Omit all pictures and transcribe only the lines in the entries below that run from the line with "humanizing." through the line with "2022 Kuba Newton 50".

> **Extracted entries**:
◆ ◆ ◆ ◆

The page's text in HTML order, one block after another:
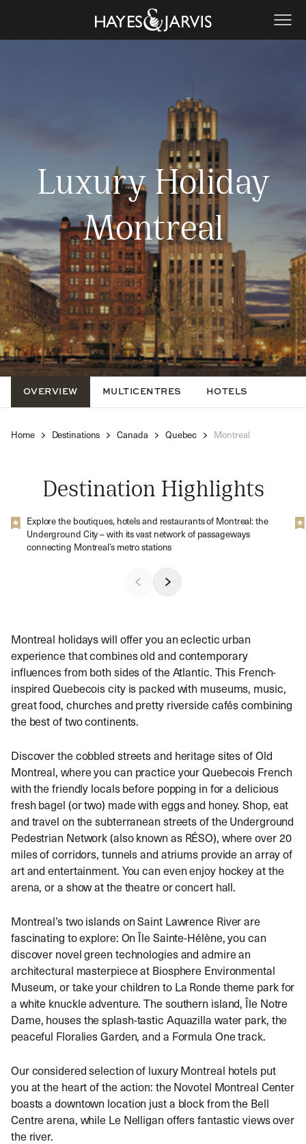
Luxury Holiday
Montreal
OVERVIEW MULTICENTRES HOTELS
Home Destinations Canada Quebec Montreal
Destination Highlights
Explore the boutiques, hotels and restaurants of Montreal: the
Underground City – with its vast network of passageways
connecting Montreal’s metro stations
Montreal holidays will offer you an eclectic urban
experience that combines old and contemporary
influences from both sides of the Atlantic. This French-
inspired Quebecois city is packed with museums, music,
great food, churches and pretty riverside cafés combining
the best of two continents.
Discover the cobbled streets and heritage sites of Old
Montreal, where you can practice your Quebecois French
with the friendly locals before popping in for a delicious
fresh bagel (or two) made with eggs and honey. Shop, eat
and travel on the subterranean streets of the Underground
Pedestrian Network (also known as RÉSO), where over 20
miles of corridors, tunnels and atriums provide an array of
art and entertainment. You can even enjoy hockey at the
arena, or a show at the theatre or concert hall.
Montreal’s two islands on Saint Lawrence River are
fascinating to explore: On Île Sainte-Hélène, you can
discover novel green technologies and admire an
architectural masterpiece at Biosphere Environmental
Museum, or take your children to La Ronde theme park for
a white knuckle adventure. The southern island, Île Notre
Dame, houses the splash-tastic Aquazilla water park, the
peaceful Floralies Garden, and a Formula One track.
Our considered selection of luxury Montreal hotels put
you at the heart of the action: the Novotel Montreal Center
boasts a downtown location just a block from the Bell
Centre arena, while Le Nelligan offers fantastic views over
the river.
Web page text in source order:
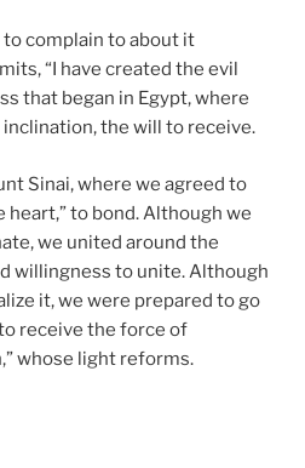
complain to about it
“I have created the evil
that began in Egypt, where
the will to receive.
Sinai, where we agreed to
heart,” to bond. Although we
we united around the
willingness to unite. Although
it, we were prepared to go
receive the force of
whose light reforms.
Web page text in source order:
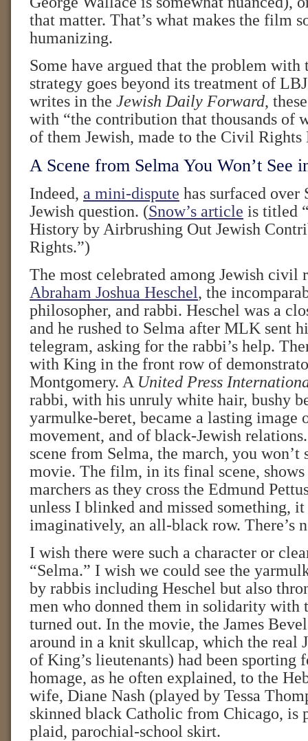
that matter. That’s what makes the film
humanizing.
Some have argued that the problem with
strategy goes beyond its treatment of
writes in the Jewish Daily Forward,
with “the contribution that thousands of
of them Jewish, made to the Civil Rights
A Scene from Selma You Won’t See
Indeed, a mini-dispute has surfaced over
Jewish question. (Snow’s article is titled
History by Airbrushing Out Jewish
Rights.”)
The most celebrated among Jewish civil
Abraham Joshua Heschel, the
philosopher, and rabbi. Heschel was a
and he rushed to Selma after MLK sent
telegram, asking for the rabbi’s help.
with King in the front row of
Montgomery. A United Press
rabbi, with his unruly white hair, bushy
yarmulke-beret, became a lasting
movement, and of black-Jewish
scene from Selma, the march, you won’t
movie. The film, in its final scene,
marchers as they cross the Edmund
unless I blinked and missed something, it
imaginatively, an all-black row. There’s
I wish there were such a character or
“Selma.” I wish we could see the
by rabbis including Heschel but also
men who donned them in solidarity with
turned out. In the movie, the James
around in a knit skullcap, which the real
of King’s lieutenants) had been sporting
homage, as he often explained, to the
wife, Diane Nash (played by Tessa
skinned black Catholic from Chicago, is
plaid, parochial-school skirt.
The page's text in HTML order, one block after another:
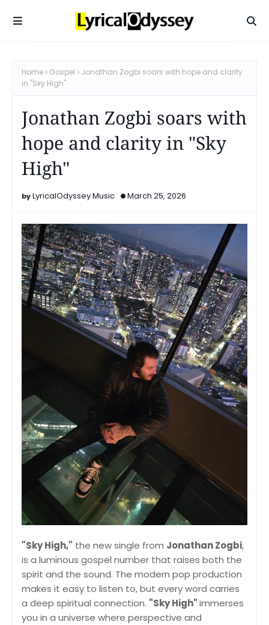
Home Gospel
Jonathan Zogbi soars with hope and clarity
in "Sky High"
Jonathan Zogbi soars with
hope and clarity in "Sky
High"
LyricalOdyssey Music March 25, 2026
"Sky High," the new single from Jonathan Zogbi,
is a luminous gospel number that raises both the
spirit and the sound. The modern pop production
makes it easy to listen to, but every word carries
a deep spiritual connection. "Sky High"immerses
you in a universe where perspective and
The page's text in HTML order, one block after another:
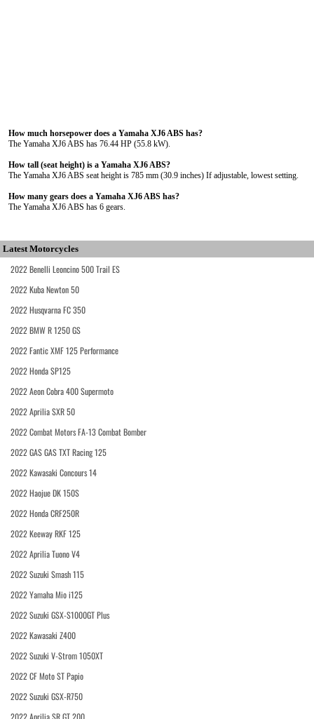
How much horsepower does a Yamaha XJ6 ABS has?
The Yamaha XJ6 ABS has 76.44 HP (55.8 kW).
How tall (seat height) is a Yamaha XJ6 ABS?
The Yamaha XJ6 ABS seat height is 785 mm (30.9 inches) If adjustable, lowest setting.
How many gears does a Yamaha XJ6 ABS has?
The Yamaha XJ6 ABS has 6 gears.
Latest Motorcycles
2022 Benelli Leoncino 500 Trail ES
2022 Kuba Newton 50
2022 Husqvarna FC 350
2022 BMW R 1250 GS
2022 Fantic XMF 125 Performance
2022 Honda SP125
2022 Aeon Cobra 400 Supermoto
2022 Aprilia SXR 50
2022 Combat Motors FA-13 Combat Bomber
2022 GAS GAS TXT Racing 125
2022 Kawasaki Concours 14
2022 Haojue DK 150S
2022 Honda CRF250R
2022 Keeway RKF 125
2022 Aprilia Tuono V4
2022 Suzuki Smash 115
2022 Yamaha Mio i125
2022 Suzuki GSX-S1000GT Plus
2022 Kawasaki Z400
2022 Suzuki V-Strom 1050XT
2022 CF Moto ST Papio
2022 Suzuki GSX-R750
2022 Aprilia SR GT 200
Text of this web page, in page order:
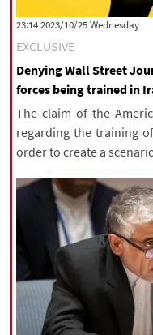
All rights reserved for
Copyright © 2021
‫‫Wednesday‬‬ 2023/10/25 23:14
EXCLUSIVE
Denying Wall Street
forces being trained in
The claim of the
regarding the training
order to create a
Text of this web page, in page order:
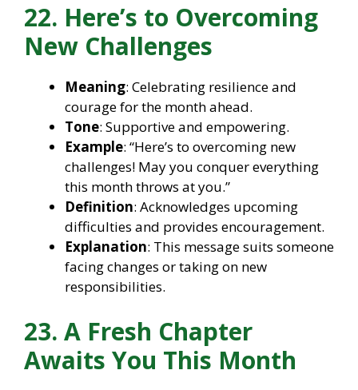
22. Here’s to Overcoming
New Challenges
Meaning: Celebrating resilience and
courage for the month ahead.
Tone: Supportive and empowering.
Example: “Here’s to overcoming new
challenges! May you conquer everything
this month throws at you.”
Definition: Acknowledges upcoming
difficulties and provides encouragement.
Explanation: This message suits someone
facing changes or taking on new
responsibilities.
23. A Fresh Chapter
Awaits You This Month
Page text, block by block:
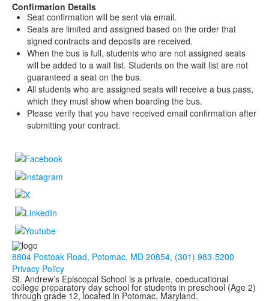
Confirmation Details
Seat confirmation will be sent via email.
Seats are limited and assigned based on the order that
signed contracts and deposits are received.
When the bus is full, students who are not assigned seats
will be added to a wait list. Students on the wait list are not
guaranteed a seat on the bus.
All students who are assigned seats will receive a bus pass,
which they must show when boarding the bus.
Please verify that you have received email confirmation after
submitting your contract.
8804 Postoak Road, Potomac, MD 20854, (301) 983-5200
Privacy Policy
St. Andrew’s Episcopal School is a private, coeducational
college preparatory day school for students in preschool (Age 2)
through grade 12, located in Potomac, Maryland.
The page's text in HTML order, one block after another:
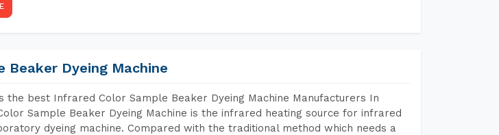
Beaker Dyeing Machine
the best Infrared Color Sample Beaker Dyeing Machine Manufacturers In
Sample Beaker Dyeing Machine is the infrared heating source for infrared
dyeing machine. Compared with the traditional method which needs a
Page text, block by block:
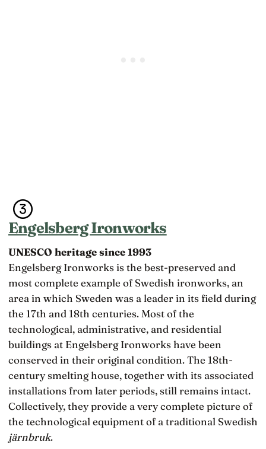
Engelsberg Ironworks
UNESCO heritage since 1993
Engelsberg Ironworks is the best-preserved and
most complete example of Swedish ironworks, an
area in which Sweden was a leader in its field during
the 17th and 18th centuries. Most of the
technological, administrative, and residential
buildings at Engelsberg Ironworks have been
conserved in their original condition. The 18th-
century smelting house, together with its associated
installations from later periods, still remains intact.
Collectively, they provide a very complete picture of
the technological equipment of a traditional Swedish
järnbruk.
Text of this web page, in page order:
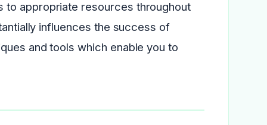
to appropriate resources throughout
influences the success of
and tools which enable you to

◆ ◆ ◆ ◆

> **Answer section**:
humanizing.
Some have argued that the problem with
strategy goes beyond its treatment of
writes in the Jewish Daily Forward,
with “the contribution that thousands of
of them Jewish, made to the Civil Rights
A Scene from Selma You Won’t See
Indeed, a mini-dispute has surfaced over
Jewish question. (Snow’s article is titled
History by Airbrushing Out Jewish
Rights.”)
The most celebrated among Jewish civil
Abraham Joshua Heschel, the
philosopher, and rabbi. Heschel was a
and he rushed to Selma after MLK sent
telegram, asking for the rabbi’s help.
with King in the front row of
Montgomery. A United Press
rabbi, with his unruly white hair, bushy
yarmulke-beret, became a lasting
movement, and of black-Jewish
scene from Selma, the march, you won’t
movie. The film, in its final scene,
marchers as they cross the Edmund
unless I blinked and missed something, it
imaginatively, an all-black row. There’s
I wish there were such a character or
“Selma.” I wish we could see the
by rabbis including Heschel but also
men who donned them in solidarity with
turned out. In the movie, the James
around in a knit skullcap, which the real
of King’s lieutenants) had been sporting
homage, as he often explained, to the
wife, Diane Nash (played by Tessa
skinned black Catholic from Chicago, is
plaid, parochial-school skirt.
The page's text in HTML order, one block after another:
Home Gospel
Jonathan Zogbi soars with hope and clarity
in "Sky High"
Jonathan Zogbi soars with
hope and clarity in "Sky
High"
LyricalOdyssey Music March 25, 2026
"Sky High," the new single from Jonathan Zogbi,
is a luminous gospel number that raises both the
spirit and the sound. The modern pop production
makes it easy to listen to, but every word carries
a deep spiritual connection. "Sky High"immerses
you in a universe where perspective and
The page's text in HTML order, one block after another:
How much horsepower does a Yamaha XJ6 ABS has?
The Yamaha XJ6 ABS has 76.44 HP (55.8 kW).
How tall (seat height) is a Yamaha XJ6 ABS?
The Yamaha XJ6 ABS seat height is 785 mm (30.9 inches) If adjustable, lowest setting.
How many gears does a Yamaha XJ6 ABS has?
The Yamaha XJ6 ABS has 6 gears.
Latest Motorcycles
2022 Benelli Leoncino 500 Trail ES
2022 Kuba Newton 50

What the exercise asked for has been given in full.